--- Records shown ---

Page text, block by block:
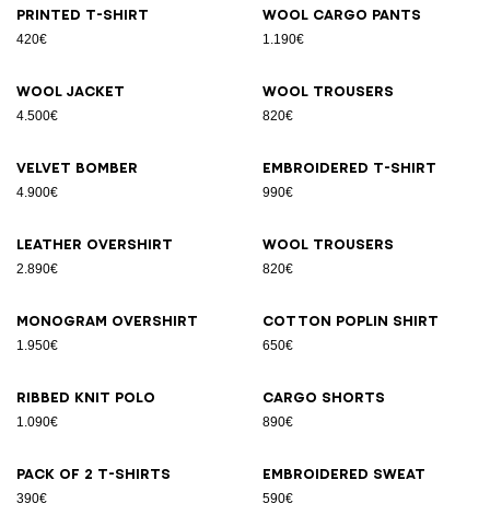
Printed T-shirt
420€
Wool cargo pants
1.190€
Wool jacket
4.500€
Wool trousers
820€
Velvet bomber
4.900€
Embroidered T-shirt
990€
Leather overshirt
2.890€
Wool trousers
820€
Monogram overshirt
1.950€
Cotton poplin shirt
650€
Ribbed knit polo
1.090€
Cargo shorts
890€
Pack of 2 T-shirts
390€
Embroidered sweat
590€
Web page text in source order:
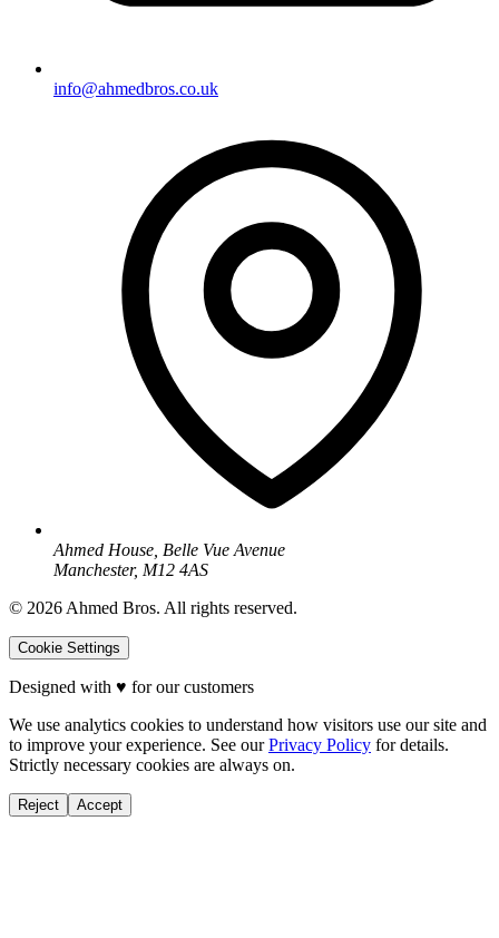
info@ahmedbros.co.uk
Ahmed House, Belle Vue Avenue
Manchester, M12 4AS
© 2026 Ahmed Bros. All rights reserved.
Cookie Settings
Designed with ♥ for our customers
We use analytics cookies to understand how visitors use our site and
to improve your experience. See our Privacy Policy for details.
Strictly necessary cookies are always on.
Reject Accept
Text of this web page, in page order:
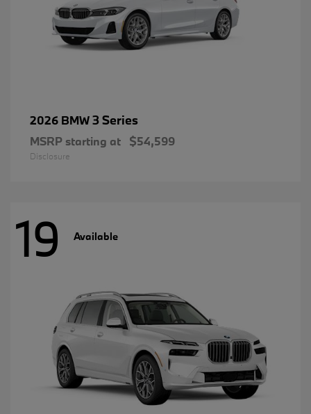
2026 BMW3 Series
MSRP starting at $54,599
Disclosure
19 Available
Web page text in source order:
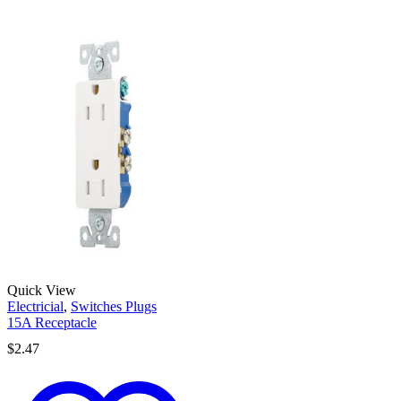
Quick View
Electricial, Switches Plugs
15A Receptacle
$2.47
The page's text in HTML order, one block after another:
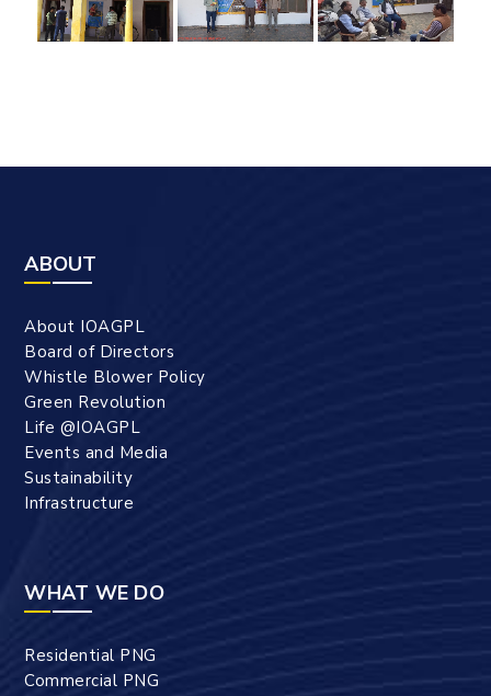
ABOUT
About IOAGPL
Board of Directors
Whistle Blower Policy
Green Revolution
Life @IOAGPL
Events and Media
Sustainability
Infrastructure
WHAT WE DO
Residential PNG
Commercial PNG

---

Task goal:
Keep the pictures out of your copy, and repeat every entry above exactly.

Task solution:
Page text, block by block:
Printed T-shirt
420€
Wool cargo pants
1.190€
Wool jacket
4.500€
Wool trousers
820€
Velvet bomber
4.900€
Embroidered T-shirt
990€
Leather overshirt
2.890€
Wool trousers
820€
Monogram overshirt
1.950€
Cotton poplin shirt
650€
Ribbed knit polo
1.090€
Cargo shorts
890€
Pack of 2 T-shirts
390€
Embroidered sweat
590€
Web page text in source order:
info@ahmedbros.co.uk
Ahmed House, Belle Vue Avenue
Manchester, M12 4AS
© 2026 Ahmed Bros. All rights reserved.
Cookie Settings
Designed with ♥ for our customers
We use analytics cookies to understand how visitors use our site and
to improve your experience. See our Privacy Policy for details.
Strictly necessary cookies are always on.
Reject Accept
Text of this web page, in page order:
2026 BMW3 Series
MSRP starting at $54,599
Disclosure
19 Available
Web page text in source order:
Quick View
Electricial, Switches Plugs
15A Receptacle
$2.47
The page's text in HTML order, one block after another:
ABOUT
About IOAGPL
Board of Directors
Whistle Blower Policy
Green Revolution
Life @IOAGPL
Events and Media
Sustainability
Infrastructure
WHAT WE DO
Residential PNG
Commercial PNG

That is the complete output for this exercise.